▶ THE DATA:
────────────────
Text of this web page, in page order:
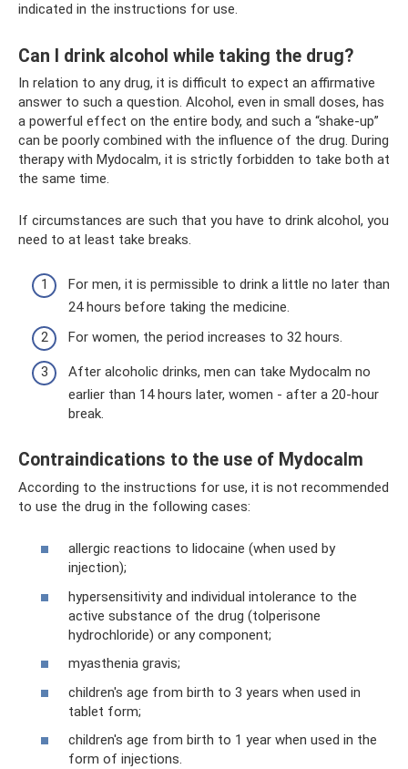
indicated in the instructions for use.
Can I drink alcohol while taking the drug?
In relation to any drug, it is difficult to expect an affirmative
answer to such a question. Alcohol, even in small doses, has
a powerful effect on the entire body, and such a “shake-up”
can be poorly combined with the influence of the drug. During
therapy with Mydocalm, it is strictly forbidden to take both at
the same time.
If circumstances are such that you have to drink alcohol, you
need to at least take breaks.
For men, it is permissible to drink a little no later than
24 hours before taking the medicine.
For women, the period increases to 32 hours.
After alcoholic drinks, men can take Mydocalm no
earlier than 14 hours later, women - after a 20-hour
break.
Contraindications to the use of Mydocalm
According to the instructions for use, it is not recommended
to use the drug in the following cases:
allergic reactions to lidocaine (when used by
injection);
hypersensitivity and individual intolerance to the
active substance of the drug (tolperisone
hydrochloride) or any component;
myasthenia gravis;
children's age from birth to 3 years when used in
tablet form;
children's age from birth to 1 year when used in the
form of injections.
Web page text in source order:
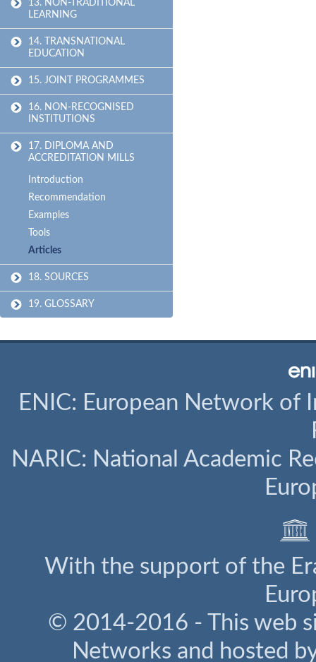
13. NON-TRADITIONAL
LEARNING
14. TRANSNATIONAL
EDUCATION
15. JOINT PROGRAMMES
16. NON-RECOGNISED
INSTITUTIONS
17. DIPLOMA AND
ACCREDITATION MILLS
Introduction
Recommendation
Examples
Tools
Articles
18. SOURCES
19. GLOSSARY
ENIC: European Network of
NARIC: National Academic
With the support of the
© 2014-2016 - This web
Networks and hosted
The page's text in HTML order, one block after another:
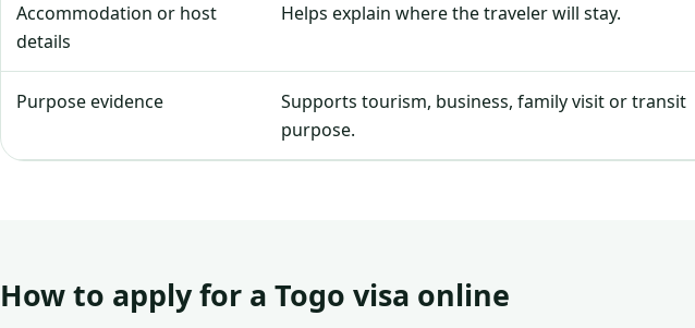
Accommodation or host
details
Helps explain where the traveler will stay.
Purpose evidence
Supports tourism, business, family visit or transit
purpose.
How to apply for a Togo visa online
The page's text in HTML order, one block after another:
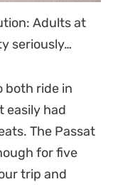
Adults at
seriously…
both ride in
easily had
The Passat
for five
trip and
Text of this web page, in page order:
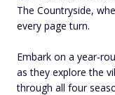
The Countryside,
every page turn.
Embark on a year-
as they explore the
through all four
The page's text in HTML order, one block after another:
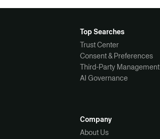
Top Searches
Trust Center
Consent & Preferences
Third-Party Management
AI Governance
Company
About Us
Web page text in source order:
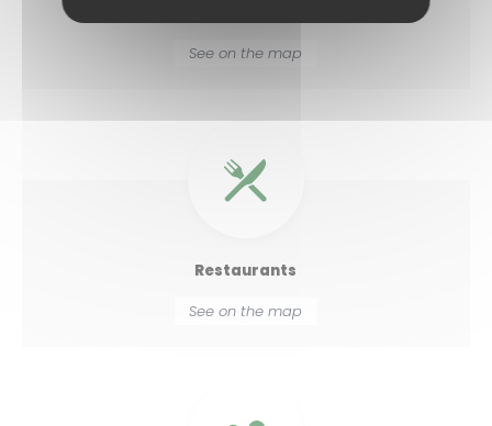
See on the map
Restaurants
See on the map
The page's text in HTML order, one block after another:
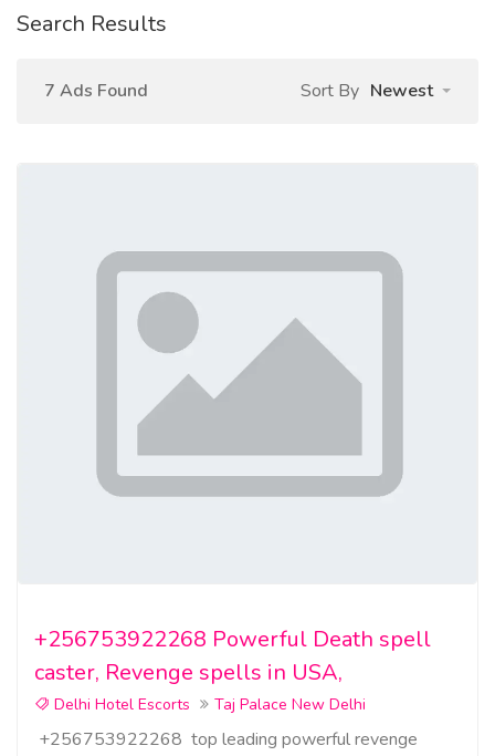
Search Results
7 Ads Found Sort By Newest
+256753922268 Powerful Death spell
caster, Revenge spells in USA,
Delhi Hotel Escorts Taj Palace New Delhi
+256753922268 top leading powerful revenge
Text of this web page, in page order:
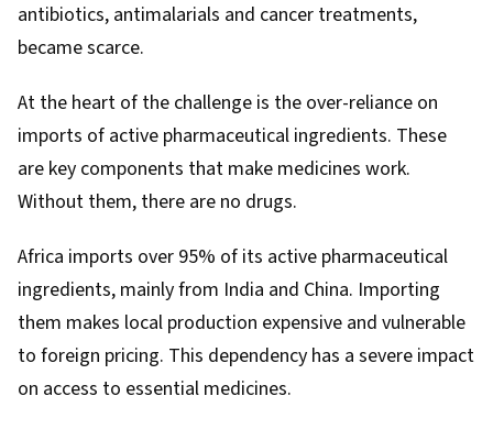
antibiotics, antimalarials and cancer treatments,
became scarce.
At the heart of the challenge is the over-reliance on
imports of active pharmaceutical ingredients. These
are key components that make medicines work.
Without them, there are no drugs.
Africa imports over 95% of its active pharmaceutical
ingredients, mainly from India and China. Importing
them makes local production expensive and vulnerable
to foreign pricing. This dependency has a severe impact
on access to essential medicines.
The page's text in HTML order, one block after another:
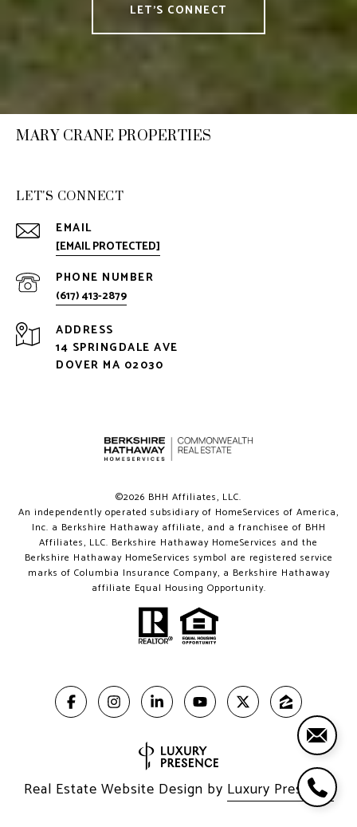
LET'S CONNECT
MARY CRANE PROPERTIES
LET'S CONNECT
EMAIL
[EMAIL PROTECTED]
PHONE NUMBER
(617) 413-2879
ADDRESS
14 SPRINGDALE AVE
DOVER MA 02030
©2026 BHH Affiliates, LLC.
An independently operated subsidiary of HomeServices of America,
Inc. a Berkshire Hathaway affiliate, and a franchisee of BHH
Affiliates, LLC. Berkshire Hathaway HomeServices and the
Berkshire Hathaway HomeServices symbol are registered service
marks of Columbia Insurance Company, a Berkshire Hathaway
affiliate Equal Housing Opportunity.
Real Estate Website Design by Luxury Presence
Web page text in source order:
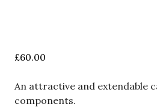
£60.00
An attractive and extendable
components.
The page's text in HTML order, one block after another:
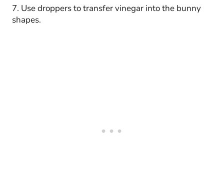
7. Use droppers to transfer vinegar into the bunny
shapes.
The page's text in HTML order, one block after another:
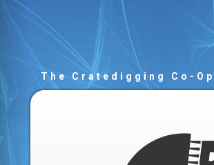
The Cratedigging Co-Op
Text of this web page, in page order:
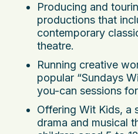
Producing and
productions that
contemporary
theatre.
Running creative
popular “Sundays
you-can sessions
Offering Wit Kids, a
drama and musical
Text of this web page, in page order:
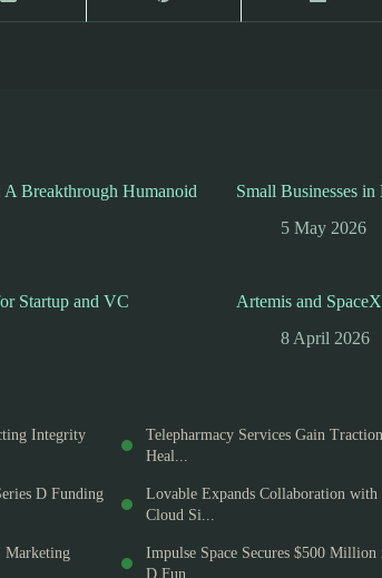
Breakthrough Humanoid
Small Businesses
5 May 2026
Startup and VC
Artemis and
8 April 2026
Integrity
Telepharmacy Services Gain
Heal...
D Funding
Lovable Expands Collaboration with
Cloud Si...
Marketing
Impulse Space Secures $500 Million
D Fun...
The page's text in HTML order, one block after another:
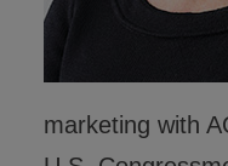
marketing with
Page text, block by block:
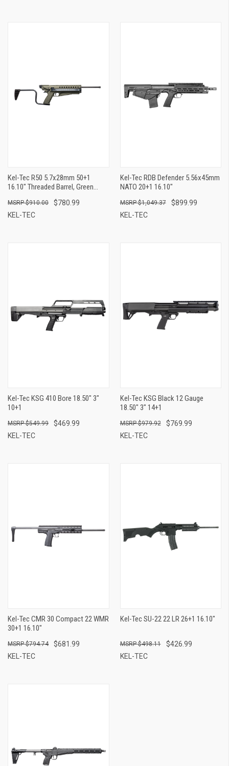
Kel-Tec R50 5.7x28mm 50+1
16.10" Threaded Barrel, Green
Folding Stock, Adjustable Sights,
QD Sling Mount
$780.99
$910.00
KEL-TEC
Kel-Tec RDB Defender 5.56x45mm
NATO 20+1 16.10"
$899.99
$1,049.37
KEL-TEC
Kel-Tec KSG 410 Bore 18.50" 3"
10+1
$469.99
$549.99
KEL-TEC
Kel-Tec KSG Black 12 Gauge
18.50" 3" 14+1
$769.99
$979.92
KEL-TEC
Kel-Tec CMR 30 Compact 22 WMR
30+1 16.10"
$681.99
$794.74
KEL-TEC
Kel-Tec SU-22 22 LR 26+1 16.10"
$426.99
$498.11
KEL-TEC
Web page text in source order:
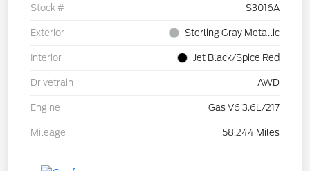
Stock # S3016A
Exterior Sterling Gray Metallic
Interior Jet Black/Spice Red
Drivetrain AWD
Engine Gas V6 3.6L/217
Mileage 58,244 Miles
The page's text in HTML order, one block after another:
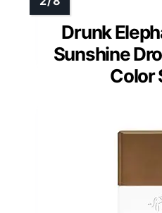
Drunk
Sunshine
Color
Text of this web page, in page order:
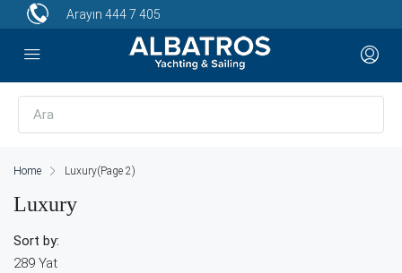
Arayın 444 7 405
Home Luxury(Page 2)
Luxury
289 Yat
Sort by:
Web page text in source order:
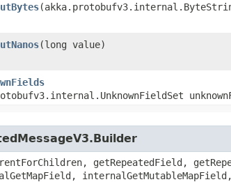
​(long value)
getRepeatedField,
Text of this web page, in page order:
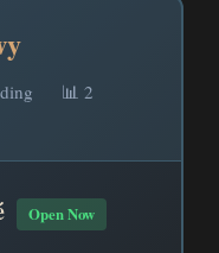
📊 2
Open Now
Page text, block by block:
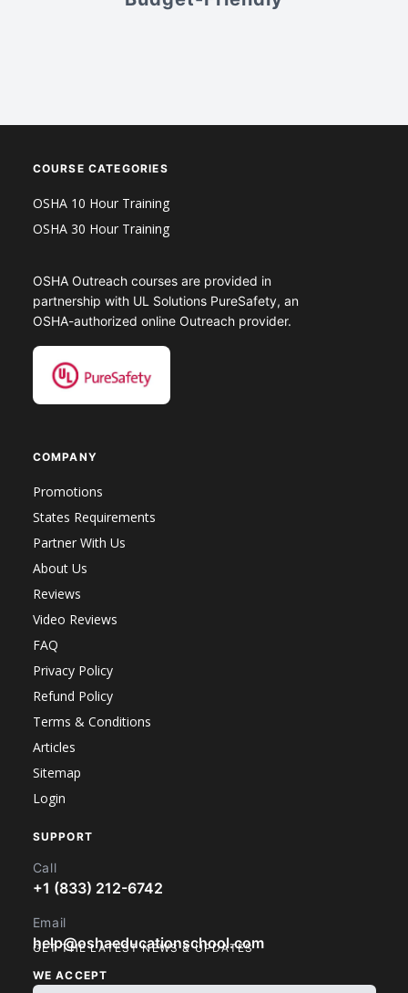
COURSE CATEGORIES
OSHA 10 Hour Training
OSHA 30 Hour Training
OSHA Outreach courses are provided in
partnership with UL Solutions PureSafety, an
OSHA-authorized online Outreach provider.
COMPANY
Promotions
States Requirements
Partner With Us
About Us
Reviews
Video Reviews
FAQ
Privacy Policy
Refund Policy
Terms & Conditions
Articles
Sitemap
Login
SUPPORT
Call
+1 (833) 212-6742
Email
help@oshaeducationschool.com
WE ACCEPT
GET THE LATEST NEWS & UPDATES
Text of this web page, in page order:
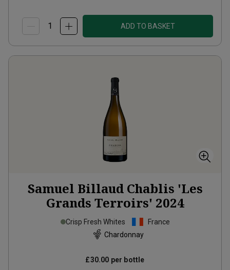
ADD TO BASKET
Samuel Billaud Chablis 'Les
Grands Terroirs' 2024
Crisp Fresh Whites
France
Chardonnay
£30.00 per bottle
────────────────
▶ WHAT THE TASK ASKS:
Drop the pictures and copy the data exactly.

▶ EXERCISE ANSWER:
Text of this web page, in page order:
indicated in the instructions for use.
Can I drink alcohol while taking the drug?
In relation to any drug, it is difficult to expect an affirmative
answer to such a question. Alcohol, even in small doses, has
a powerful effect on the entire body, and such a “shake-up”
can be poorly combined with the influence of the drug. During
therapy with Mydocalm, it is strictly forbidden to take both at
the same time.
If circumstances are such that you have to drink alcohol, you
need to at least take breaks.
For men, it is permissible to drink a little no later than
24 hours before taking the medicine.
For women, the period increases to 32 hours.
After alcoholic drinks, men can take Mydocalm no
earlier than 14 hours later, women - after a 20-hour
break.
Contraindications to the use of Mydocalm
According to the instructions for use, it is not recommended
to use the drug in the following cases:
allergic reactions to lidocaine (when used by
injection);
hypersensitivity and individual intolerance to the
active substance of the drug (tolperisone
hydrochloride) or any component;
myasthenia gravis;
children's age from birth to 3 years when used in
tablet form;
children's age from birth to 1 year when used in the
form of injections.
Web page text in source order:
13. NON-TRADITIONAL
LEARNING
14. TRANSNATIONAL
EDUCATION
15. JOINT PROGRAMMES
16. NON-RECOGNISED
INSTITUTIONS
17. DIPLOMA AND
ACCREDITATION MILLS
Introduction
Recommendation
Examples
Tools
Articles
18. SOURCES
19. GLOSSARY
ENIC: European Network of
NARIC: National Academic
With the support of the
© 2014-2016 - This web
Networks and hosted
The page's text in HTML order, one block after another:
Accommodation or host
details
Helps explain where the traveler will stay.
Purpose evidence
Supports tourism, business, family visit or transit
purpose.
How to apply for a Togo visa online
The page's text in HTML order, one block after another:
Adults at
seriously…
both ride in
easily had
The Passat
for five
trip and
Text of this web page, in page order:
The Countryside,
every page turn.
Embark on a year-
as they explore the
through all four
The page's text in HTML order, one block after another:
Top Searches
Trust Center
Consent & Preferences
Third-Party Management
AI Governance
Company
About Us
Web page text in source order:
See on the map
Restaurants
See on the map
The page's text in HTML order, one block after another:
Search Results
7 Ads Found Sort By Newest
+256753922268 Powerful Death spell
caster, Revenge spells in USA,
Delhi Hotel Escorts Taj Palace New Delhi
+256753922268 top leading powerful revenge
Text of this web page, in page order:
antibiotics, antimalarials and cancer treatments,
became scarce.
At the heart of the challenge is the over-reliance on
imports of active pharmaceutical ingredients. These
are key components that make medicines work.
Without them, there are no drugs.
Africa imports over 95% of its active pharmaceutical
ingredients, mainly from India and China. Importing
them makes local production expensive and vulnerable
to foreign pricing. This dependency has a severe impact
on access to essential medicines.
The page's text in HTML order, one block after another:
LET'S CONNECT
MARY CRANE PROPERTIES
LET'S CONNECT
EMAIL
[EMAIL PROTECTED]
PHONE NUMBER
(617) 413-2879
ADDRESS
14 SPRINGDALE AVE
DOVER MA 02030
©2026 BHH Affiliates, LLC.
An independently operated subsidiary of HomeServices of America,
Inc. a Berkshire Hathaway affiliate, and a franchisee of BHH
Affiliates, LLC. Berkshire Hathaway HomeServices and the
Berkshire Hathaway HomeServices symbol are registered service
marks of Columbia Insurance Company, a Berkshire Hathaway
affiliate Equal Housing Opportunity.
Real Estate Website Design by Luxury Presence
Web page text in source order:
£60.00
An attractive and extendable
components.
The page's text in HTML order, one block after another:
7. Use droppers to transfer vinegar into the bunny
shapes.
The page's text in HTML order, one block after another:
The Cratedigging Co-Op
Text of this web page, in page order:
Producing and
productions that
contemporary
theatre.
Running creative
popular “Sundays
you-can sessions
Offering Wit Kids, a
drama and musical
Text of this web page, in page order:
Breakthrough Humanoid
Small Businesses
5 May 2026
Startup and VC
Artemis and
8 April 2026
Integrity
Telepharmacy Services Gain
Heal...
D Funding
Lovable Expands Collaboration with
Cloud Si...
Marketing
Impulse Space Secures $500 Million
D Fun...
The page's text in HTML order, one block after another:
marketing with
Page text, block by block:
Kel-Tec R50 5.7x28mm 50+1
16.10" Threaded Barrel, Green
Folding Stock, Adjustable Sights,
QD Sling Mount
$780.99
$910.00
KEL-TEC
Kel-Tec RDB Defender 5.56x45mm
NATO 20+1 16.10"
$899.99
$1,049.37
KEL-TEC
Kel-Tec KSG 410 Bore 18.50" 3"
10+1
$469.99
$549.99
KEL-TEC
Kel-Tec KSG Black 12 Gauge
18.50" 3" 14+1
$769.99
$979.92
KEL-TEC
Kel-Tec CMR 30 Compact 22 WMR
30+1 16.10"
$681.99
$794.74
KEL-TEC
Kel-Tec SU-22 22 LR 26+1 16.10"
$426.99
$498.11
KEL-TEC
Web page text in source order:
Stock # S3016A
Exterior Sterling Gray Metallic
Interior Jet Black/Spice Red
Drivetrain AWD
Engine Gas V6 3.6L/217
Mileage 58,244 Miles
The page's text in HTML order, one block after another:
Drunk
Sunshine
Color
Text of this web page, in page order:
Arayın 444 7 405
Home Luxury(Page 2)
Luxury
289 Yat
Sort by:
Web page text in source order:
​(long value)
getRepeatedField,
Text of this web page, in page order:
📊 2
Open Now
Page text, block by block:
COURSE CATEGORIES
OSHA 10 Hour Training
OSHA 30 Hour Training
OSHA Outreach courses are provided in
partnership with UL Solutions PureSafety, an
OSHA-authorized online Outreach provider.
COMPANY
Promotions
States Requirements
Partner With Us
About Us
Reviews
Video Reviews
FAQ
Privacy Policy
Refund Policy
Terms & Conditions
Articles
Sitemap
Login
SUPPORT
Call
+1 (833) 212-6742
Email
help@oshaeducationschool.com
WE ACCEPT
GET THE LATEST NEWS & UPDATES
Text of this web page, in page order:
ADD TO BASKET
Samuel Billaud Chablis 'Les
Grands Terroirs' 2024
Crisp Fresh Whites
France
Chardonnay
£30.00 per bottle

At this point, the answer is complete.